Let's normalize the image samples from integers (in range 0-255) to floating-point numbers (in range 0.0-1.0):


In [2]:
x_train, x_test = x_train / 255.0, x_test / 255.0

PyTorch uses ``torch.tensor``, rather than numpy arrays, so we need to convert our data.


In [3]:
import torch

In [4]:
x_train = torch.tensor(x_train, dtype=torch.float32)
y_train = torch.tensor(y_train, dtype=torch.int64)
x_test = torch.tensor(x_test, dtype=torch.float32)
y_test = torch.tensor(y_test, dtype=torch.int64)

  y_train = torch.tensor(y_train, dtype=torch.int64)


PyTorch’s [TensorDataset](https://pytorch.org/docs/stable/_modules/torch/utils/data/dataset.html#TensorDataset) is a Dataset wrapping tensors. By defining a length and way of indexing, this also gives us a way to iterate, index, and slice along the first dimension of a tensor. This will make it easier to access both the independent and dependent variables in the same line as we train.
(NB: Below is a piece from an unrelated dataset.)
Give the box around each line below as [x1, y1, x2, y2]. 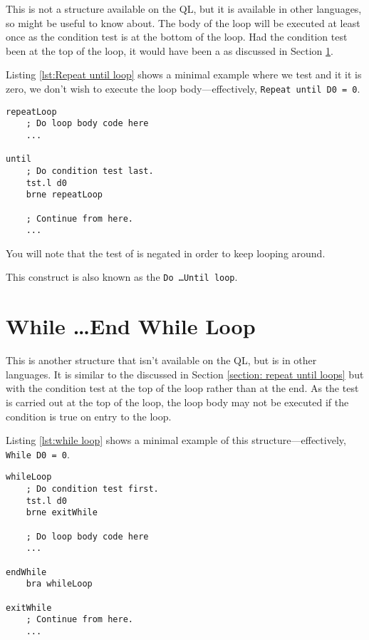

Pytorch’s [DataLoader](https://pytorch.org/docs/stable/data.html#torch.utils.data.DataLoader) is responsible for managing batches. You can create a ``DataLoader`` from any ``Dataset``. ``DataLoader`` makes it easier to iterate over batches.


In [5]:
from torch.utils.data import TensorDataset, DataLoader

In [6]:
train_set = TensorDataset(x_train, y_train)
train_loader = DataLoader(train_set, batch_size=32, shuffle=True, num_workers=0)

test_set = TensorDataset(x_test, y_test)
test_loader = DataLoader(test_set, batch_size=32, shuffle=True, num_workers=0)

Although, you should know that there is an easier way to download, load and prepare  MNIST dataset and create a ``DataLoader`` from the loaded dataset.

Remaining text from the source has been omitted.